Your task: Somewhere below are a line with "48元。基金经理是王鹏，目前管理的2只基金近一年均为正收 (11, 292, 410, 314)" and a later line with "The best fish". Output exactly those lines and all lines between them.

Start of Block

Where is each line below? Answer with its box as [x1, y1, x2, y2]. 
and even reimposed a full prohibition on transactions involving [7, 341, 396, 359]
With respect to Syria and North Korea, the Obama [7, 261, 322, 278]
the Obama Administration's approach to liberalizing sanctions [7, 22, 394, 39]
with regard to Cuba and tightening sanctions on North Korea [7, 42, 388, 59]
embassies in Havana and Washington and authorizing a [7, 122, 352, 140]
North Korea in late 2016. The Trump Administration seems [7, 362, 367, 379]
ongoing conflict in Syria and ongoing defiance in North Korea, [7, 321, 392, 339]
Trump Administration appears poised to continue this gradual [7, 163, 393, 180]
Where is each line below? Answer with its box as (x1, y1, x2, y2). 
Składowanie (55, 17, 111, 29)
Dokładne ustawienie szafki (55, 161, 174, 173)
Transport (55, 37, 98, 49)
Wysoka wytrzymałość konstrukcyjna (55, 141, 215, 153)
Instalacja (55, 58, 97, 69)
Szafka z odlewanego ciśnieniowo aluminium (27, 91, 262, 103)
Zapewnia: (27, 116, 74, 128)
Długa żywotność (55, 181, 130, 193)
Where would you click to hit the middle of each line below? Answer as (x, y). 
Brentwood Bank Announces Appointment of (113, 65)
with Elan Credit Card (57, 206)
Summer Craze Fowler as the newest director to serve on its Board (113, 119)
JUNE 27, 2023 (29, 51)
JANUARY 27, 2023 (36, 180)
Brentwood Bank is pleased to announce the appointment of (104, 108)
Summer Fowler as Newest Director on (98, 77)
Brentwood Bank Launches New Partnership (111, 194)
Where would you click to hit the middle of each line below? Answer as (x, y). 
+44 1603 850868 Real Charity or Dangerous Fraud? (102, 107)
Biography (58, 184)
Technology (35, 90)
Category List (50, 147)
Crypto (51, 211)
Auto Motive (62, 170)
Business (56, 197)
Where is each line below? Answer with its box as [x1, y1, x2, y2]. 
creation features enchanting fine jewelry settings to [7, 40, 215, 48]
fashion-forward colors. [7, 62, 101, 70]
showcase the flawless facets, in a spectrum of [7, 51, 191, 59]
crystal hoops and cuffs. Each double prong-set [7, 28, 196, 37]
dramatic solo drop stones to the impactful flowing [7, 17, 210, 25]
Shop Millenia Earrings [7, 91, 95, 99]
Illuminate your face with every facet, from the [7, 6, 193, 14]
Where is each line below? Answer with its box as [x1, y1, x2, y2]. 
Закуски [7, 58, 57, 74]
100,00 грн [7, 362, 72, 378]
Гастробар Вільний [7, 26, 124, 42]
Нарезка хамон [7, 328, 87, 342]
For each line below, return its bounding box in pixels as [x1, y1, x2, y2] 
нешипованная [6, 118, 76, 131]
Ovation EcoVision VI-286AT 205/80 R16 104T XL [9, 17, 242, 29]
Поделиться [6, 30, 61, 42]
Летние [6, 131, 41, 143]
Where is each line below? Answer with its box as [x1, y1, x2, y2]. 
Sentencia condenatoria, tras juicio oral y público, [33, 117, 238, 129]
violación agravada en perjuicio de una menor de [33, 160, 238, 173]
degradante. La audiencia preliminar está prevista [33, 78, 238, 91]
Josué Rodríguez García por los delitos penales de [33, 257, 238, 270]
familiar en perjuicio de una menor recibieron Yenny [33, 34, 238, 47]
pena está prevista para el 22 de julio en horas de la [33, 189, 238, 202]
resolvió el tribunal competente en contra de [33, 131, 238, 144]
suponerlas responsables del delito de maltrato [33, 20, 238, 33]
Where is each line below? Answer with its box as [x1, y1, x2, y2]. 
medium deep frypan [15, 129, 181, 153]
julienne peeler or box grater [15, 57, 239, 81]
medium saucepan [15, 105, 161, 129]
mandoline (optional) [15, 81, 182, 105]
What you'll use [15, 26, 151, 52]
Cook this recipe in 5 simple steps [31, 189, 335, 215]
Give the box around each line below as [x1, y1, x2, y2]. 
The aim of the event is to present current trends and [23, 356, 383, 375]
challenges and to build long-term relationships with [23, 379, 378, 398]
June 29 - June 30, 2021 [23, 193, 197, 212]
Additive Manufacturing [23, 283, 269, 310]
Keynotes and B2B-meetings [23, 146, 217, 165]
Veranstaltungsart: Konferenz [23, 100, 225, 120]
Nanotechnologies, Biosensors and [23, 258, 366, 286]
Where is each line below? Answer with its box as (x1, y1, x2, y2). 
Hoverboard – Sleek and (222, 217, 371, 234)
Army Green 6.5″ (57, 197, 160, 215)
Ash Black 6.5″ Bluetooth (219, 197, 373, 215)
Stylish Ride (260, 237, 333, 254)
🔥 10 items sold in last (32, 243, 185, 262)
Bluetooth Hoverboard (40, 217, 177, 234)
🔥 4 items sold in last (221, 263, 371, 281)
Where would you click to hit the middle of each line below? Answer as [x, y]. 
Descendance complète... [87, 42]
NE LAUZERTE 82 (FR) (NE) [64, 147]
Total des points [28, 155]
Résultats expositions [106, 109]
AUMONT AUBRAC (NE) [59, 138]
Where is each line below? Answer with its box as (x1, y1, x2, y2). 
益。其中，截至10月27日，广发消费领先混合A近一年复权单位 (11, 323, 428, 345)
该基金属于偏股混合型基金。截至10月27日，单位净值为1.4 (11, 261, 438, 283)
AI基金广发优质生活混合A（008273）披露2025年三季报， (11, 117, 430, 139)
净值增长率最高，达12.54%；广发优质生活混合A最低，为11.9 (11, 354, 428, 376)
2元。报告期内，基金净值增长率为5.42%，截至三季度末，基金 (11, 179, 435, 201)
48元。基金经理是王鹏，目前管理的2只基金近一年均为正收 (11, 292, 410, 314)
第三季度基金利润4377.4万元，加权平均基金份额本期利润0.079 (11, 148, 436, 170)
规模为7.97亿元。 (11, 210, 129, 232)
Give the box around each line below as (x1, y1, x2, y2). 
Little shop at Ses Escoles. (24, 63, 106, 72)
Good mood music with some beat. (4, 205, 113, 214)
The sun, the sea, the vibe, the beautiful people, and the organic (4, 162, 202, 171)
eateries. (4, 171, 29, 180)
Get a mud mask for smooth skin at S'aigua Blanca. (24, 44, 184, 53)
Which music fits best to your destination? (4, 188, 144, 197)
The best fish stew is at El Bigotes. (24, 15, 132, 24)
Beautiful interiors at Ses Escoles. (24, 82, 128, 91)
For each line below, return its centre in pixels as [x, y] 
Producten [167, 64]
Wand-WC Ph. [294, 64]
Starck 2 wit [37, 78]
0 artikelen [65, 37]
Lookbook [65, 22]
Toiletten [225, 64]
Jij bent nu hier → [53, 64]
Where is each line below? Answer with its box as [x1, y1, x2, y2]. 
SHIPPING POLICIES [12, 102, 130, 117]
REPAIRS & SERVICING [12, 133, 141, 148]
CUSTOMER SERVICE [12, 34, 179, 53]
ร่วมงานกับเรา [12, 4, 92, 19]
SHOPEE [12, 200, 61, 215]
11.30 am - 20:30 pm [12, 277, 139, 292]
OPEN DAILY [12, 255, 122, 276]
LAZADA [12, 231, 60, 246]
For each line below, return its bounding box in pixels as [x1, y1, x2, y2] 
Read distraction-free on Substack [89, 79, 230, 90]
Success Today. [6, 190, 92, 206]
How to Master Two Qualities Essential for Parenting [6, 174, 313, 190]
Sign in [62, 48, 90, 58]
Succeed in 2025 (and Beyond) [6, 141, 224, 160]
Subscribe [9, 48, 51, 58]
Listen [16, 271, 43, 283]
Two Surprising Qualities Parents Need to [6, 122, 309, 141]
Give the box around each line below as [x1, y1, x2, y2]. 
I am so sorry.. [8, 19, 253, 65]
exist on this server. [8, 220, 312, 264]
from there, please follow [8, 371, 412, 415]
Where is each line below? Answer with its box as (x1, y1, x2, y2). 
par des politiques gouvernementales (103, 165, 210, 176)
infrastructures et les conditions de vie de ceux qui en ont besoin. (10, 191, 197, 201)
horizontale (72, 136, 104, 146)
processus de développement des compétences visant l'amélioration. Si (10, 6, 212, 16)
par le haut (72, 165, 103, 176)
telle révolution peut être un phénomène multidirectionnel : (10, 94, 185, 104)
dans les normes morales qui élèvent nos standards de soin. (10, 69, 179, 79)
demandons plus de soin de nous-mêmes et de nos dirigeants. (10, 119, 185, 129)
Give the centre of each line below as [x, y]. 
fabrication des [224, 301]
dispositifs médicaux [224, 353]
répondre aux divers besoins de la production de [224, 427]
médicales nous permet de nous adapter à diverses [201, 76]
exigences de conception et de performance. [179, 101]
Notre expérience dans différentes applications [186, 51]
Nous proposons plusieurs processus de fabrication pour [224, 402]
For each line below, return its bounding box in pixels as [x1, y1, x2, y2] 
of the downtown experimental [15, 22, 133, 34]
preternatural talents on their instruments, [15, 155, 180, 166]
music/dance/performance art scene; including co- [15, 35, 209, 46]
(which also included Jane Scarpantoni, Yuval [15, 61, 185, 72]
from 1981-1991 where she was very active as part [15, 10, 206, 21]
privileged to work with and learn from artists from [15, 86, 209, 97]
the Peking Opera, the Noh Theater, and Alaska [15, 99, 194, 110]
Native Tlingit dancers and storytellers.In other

End of Block

Output for this exercise:
48元。基金经理是王鹏，目前管理的2只基金近一年均为正收 (11, 292, 410, 314)
第三季度基金利润4377.4万元，加权平均基金份额本期利润0.079 (11, 148, 436, 170)
规模为7.97亿元。 (11, 210, 129, 232)
Give the box around each line below as (x1, y1, x2, y2). 
Little shop at Ses Escoles. (24, 63, 106, 72)
Good mood music with some beat. (4, 205, 113, 214)
The sun, the sea, the vibe, the beautiful people, and the organic (4, 162, 202, 171)
eateries. (4, 171, 29, 180)
Get a mud mask for smooth skin at S'aigua Blanca. (24, 44, 184, 53)
Which music fits best to your destination? (4, 188, 144, 197)
The best fish stew is at El Bigotes. (24, 15, 132, 24)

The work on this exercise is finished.